Jusque-là, aucune ombre au tableau. Oui mais voilà : Monsieur T. n’est pas l’élément le plus boute-en-train de l’entreprise, loin de là même. À son « manque d’écoute, sa rigidité et même son ton parfois cassant et démotivant vis-à-vis de ses subordonnées », tels que rappelés par la juridiction parisienne, son ancien employeur lui reproche plus que tout de ne pas adhérer à l’esprit « fun and pro » en place dans le cabinet (l’expression officiellement employée dans ce dernier).

Refus de plus en plus systématiques de participer aux séminaires avec les collègues, refus de prendre part aux apéros « after work » organisés chaque semaine : c’en est trop pour sa hiérarchie qui fait le choix de le licencier, officiellement pour « insuffisance professionnelle » en mars 2015. Une décision qui met vent debout le consultant, qui porte alors l’affaire devant les Prud’hommes…

Le droit à sa liberté d’opinion et d’expression

Sept ans et plusieurs décisions de justice plus tard, une partie de l’épilogue s’est donc joué le 9 novembre dernier, avec ce jugement favorable de la Cour de cassation pour Monsieur T. qui refusait d’adhérer à cette culture « fun and pro ».

Il faut dire que le côté « fun » supposait « la nécessaire participation aux séminaires et aux pots de fin de semaine générant fréquemment une alcoolisation excessive », comme rappelé par l’arrêt de la Cour.
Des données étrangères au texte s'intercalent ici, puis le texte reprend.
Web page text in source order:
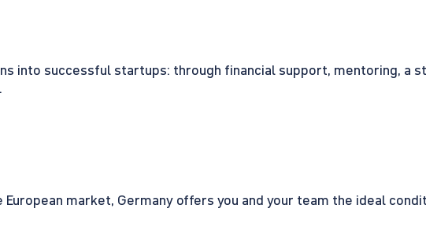
into successful startups: through financial support, mentoring,
market, Germany offers you and your team the ideal
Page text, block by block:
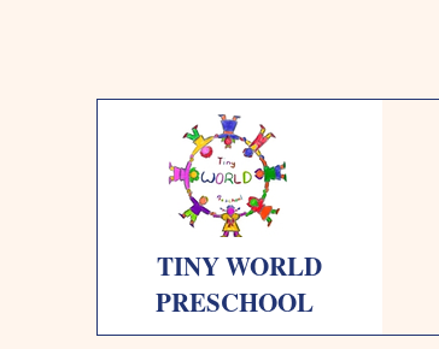
TINY WORLD
PRESCHOOL
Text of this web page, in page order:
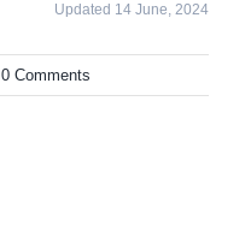
Updated 14 June, 2024
0 Comments
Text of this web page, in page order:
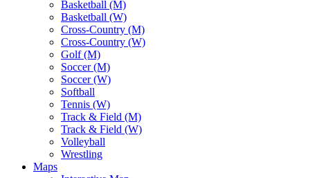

Peu avare en détails, celle-ci parle, entre autres, de « brimades (…) de pratiques humiliantes et intrusives dans la vie privée comme l’obligation de partager son lit avec un collaborateur lors des séminaires, l’usage dans les bureaux de photos déformées et maquillées ou encore l’usage de sobriquets pour désigner les personnes ».

Le refus de Monsieur T. de participer à ces sauteries d’un goût douteux, en assumant pleinement de ne pas partager les « valeurs » de l’entreprise, ont donc fini par entraîner son licenciement. Un licenciement dont les magistrats parisiens ont prononcé la nullité partielle, considérant qu’il intervenait principalement « en raison de l’exercice par le salarié de sa liberté d’opinion et d’expression ».

Et l’histoire pourrait bien ne pas s’arrêter là puisque Monsieur T., conforté par cet arrêt en sa faveur de la Cour de cassation, réclame aujourd’hui plus de 400 000 euros à son ancien employeur pour le dédommagement du licenciement.